Con el de Salcedo, son varios los casos de dominicanos sentenciados siendo inocentes y en base a evidencias y testimonios fabricados, incluyendo el célebre caso de Fernando Bermúdez residente en el Alto Manhattan.

En la época, el fiscal de Brooklyn, Charles Hynes ordenaba que los “testigos materiales”, fueran mantenidos en hoteles hasta que declararan, y no se les permitía salir ni hacer contactos con familiares o amigos, lo que defensores de derechos civiles, calificaron como secuestro.

Los hoteles en los que eran encerrados los supuestos testigos de la fiscalía de Brooklyn, están en las inmediaciones del aeropuerto La Guardia.

Quezada dijo durante el juicio, que los fiscales encabezados por el fiscal del distrito de Brooklyn Hynes, ocultaron el hecho de que Salcedo estaba encerrado en un hotel durante toda la noche, donde fue coaccionado para que declarara contra él.

En agosto de 2015, el sucesor de Hynes, difunto Ken Thompson, un fiscal afroamericano que murió de cáncer el año pasado, pidió a un juez anular el juicio por asesinato en segundo grado contra Quezada.

El fiscal se ganó el sobrenombre de “Hotel Hynes”.

Thompson hizo el movimiento después que su oficina encontró un correo electrónico de 2004 sobre la apelación de la fiscal adjunta Marie Claude Wrenn, que contradice su insistencia sobre el testigo material, que apareció en 2011.

La oficina del fallecido fiscal Thompson dijo que los fiscales alegaron que no podían volver a intentar someter el caso bajo esas circunstancias.
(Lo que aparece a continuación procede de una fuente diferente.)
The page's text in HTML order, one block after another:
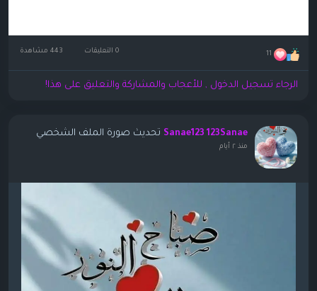
11 0 التعليقات
الرجاء تسجيل الدخول , للأعجاب والمشاركة والتعليق على هذا!
Sanae123 123Sanae تحديث صورة الملف الشخصي
منذ ٢ أيام

Quezada presentó una demanda en 2016 marzo en el Tribunal de Reclamaciones del Estado por encarcelamiento y condena.

Él presentó su demanda federal contra la ciudad de Nueva York, el fiscal Hynes y otros funcionarios en noviembre de 2016.

El abogado de Quezada, David Shanies, rehusó hacer comentarios sobre el acuerdo con el estado al igual que las oficinas del fiscal y el Departamento Legal de la Ciudad.